## EXERCISE REQUIREMENTS
Copy out the data below as written; omit any images.

[Start of Attachment]

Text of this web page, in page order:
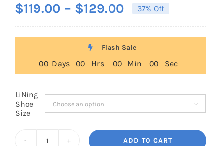
Blog
$119.00 – $129.00Price
$119.00
through
$129.00
37% Off
Flash Sale
00 Days 00 Hrs 00 Min 00 Sec
LiNing
Shoe
Size

ADD TO CART
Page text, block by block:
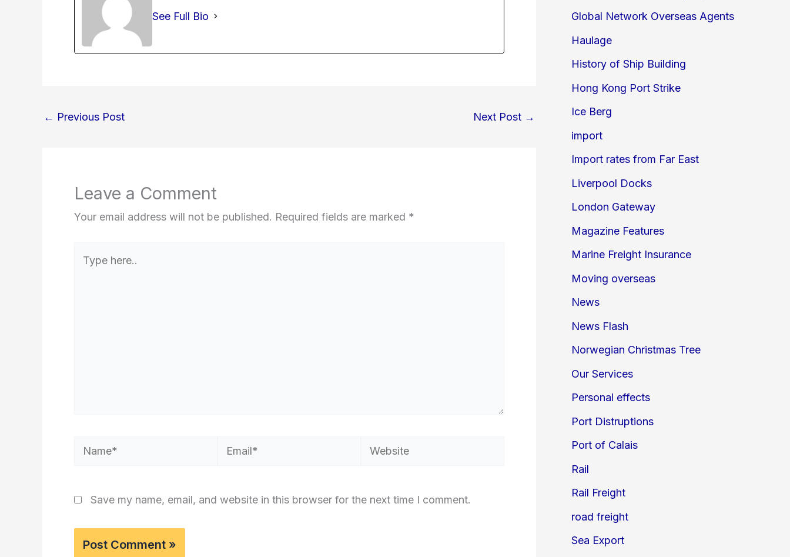
See Full Bio
← Previous Post Next Post →
Leave a Comment
Your email address will not be published. Required fields are marked *
Name* Email* Website
Save my name, email, and website in this browser for the next time I comment.
Global Network Overseas Agents
Haulage
History of Ship Building
Hong Kong Port Strike
Ice Berg
import
Import rates from Far East
Liverpool Docks
London Gateway
Magazine Features
Marine Freight Insurance
Moving overseas
News
News Flash
Norwegian Christmas Tree
Our Services
Personal effects
Port Distruptions
Port of Calais
Rail
Rail Freight
road freight
Sea Export
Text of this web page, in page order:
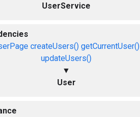
UserService
createUsers() getCurrentUser()
updateUsers()
▼
User
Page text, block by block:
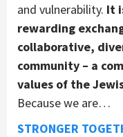
and vulnerability. It
rewarding
collaborative,
community – a
values of the
Because we are…
STRONGER
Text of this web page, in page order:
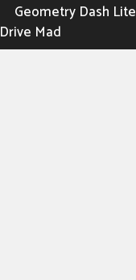
Geometry Dash Lite
Drive Mad
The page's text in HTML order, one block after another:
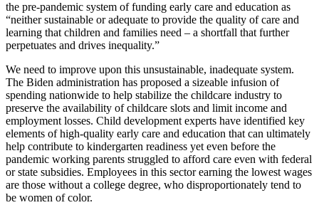
the pre-pandemic system of funding early care and education as
“neither sustainable or adequate to provide the quality of care and
learning that children and families need – a shortfall that further
perpetuates and drives inequality.”
We need to improve upon this unsustainable, inadequate system.
The Biden administration has proposed a sizeable infusion of
spending nationwide to help stabilize the childcare industry to
preserve the availability of childcare slots and limit income and
employment losses. Child development experts have identified key
elements of high-quality early care and education that can ultimately
help contribute to kindergarten readiness yet even before the
pandemic working parents struggled to afford care even with federal
or state subsidies. Employees in this sector earning the lowest wages
are those without a college degree, who disproportionately tend to
be women of color.
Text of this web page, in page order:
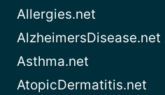
Allergies.net
AlzheimersDisease.net
Asthma.net
AtopicDermatitis.net
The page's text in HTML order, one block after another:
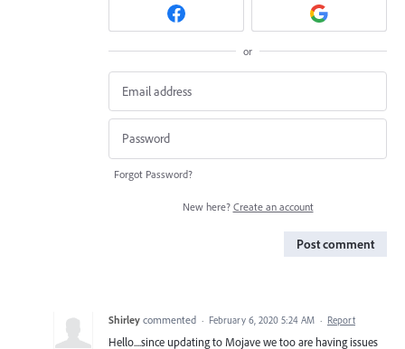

[End of Attachment]

## RESULT OF THE EXERCISE
Text of this web page, in page order:
Blog
$119.00 – $129.00Price
$119.00
through
$129.00
37% Off
Flash Sale
00 Days 00 Hrs 00 Min 00 Sec
LiNing
Shoe
Size

ADD TO CART
Page text, block by block:
See Full Bio
← Previous Post Next Post →
Leave a Comment
Your email address will not be published. Required fields are marked *
Name* Email* Website
Save my name, email, and website in this browser for the next time I comment.
Global Network Overseas Agents
Haulage
History of Ship Building
Hong Kong Port Strike
Ice Berg
import
Import rates from Far East
Liverpool Docks
London Gateway
Magazine Features
Marine Freight Insurance
Moving overseas
News
News Flash
Norwegian Christmas Tree
Our Services
Personal effects
Port Distruptions
Port of Calais
Rail
Rail Freight
road freight
Sea Export
Text of this web page, in page order:
UserService
createUsers() getCurrentUser()
updateUsers()
▼
User
Page text, block by block:
and vulnerability. It
rewarding
collaborative,
community – a
values of the
Because we are…
STRONGER
Text of this web page, in page order:
Geometry Dash Lite
Drive Mad
The page's text in HTML order, one block after another:
the pre-pandemic system of funding early care and education as
“neither sustainable or adequate to provide the quality of care and
learning that children and families need – a shortfall that further
perpetuates and drives inequality.”
We need to improve upon this unsustainable, inadequate system.
The Biden administration has proposed a sizeable infusion of
spending nationwide to help stabilize the childcare industry to
preserve the availability of childcare slots and limit income and
employment losses. Child development experts have identified key
elements of high-quality early care and education that can ultimately
help contribute to kindergarten readiness yet even before the
pandemic working parents struggled to afford care even with federal
or state subsidies. Employees in this sector earning the lowest wages
are those without a college degree, who disproportionately tend to
be women of color.
Text of this web page, in page order:
Allergies.net
AlzheimersDisease.net
Asthma.net
AtopicDermatitis.net
The page's text in HTML order, one block after another:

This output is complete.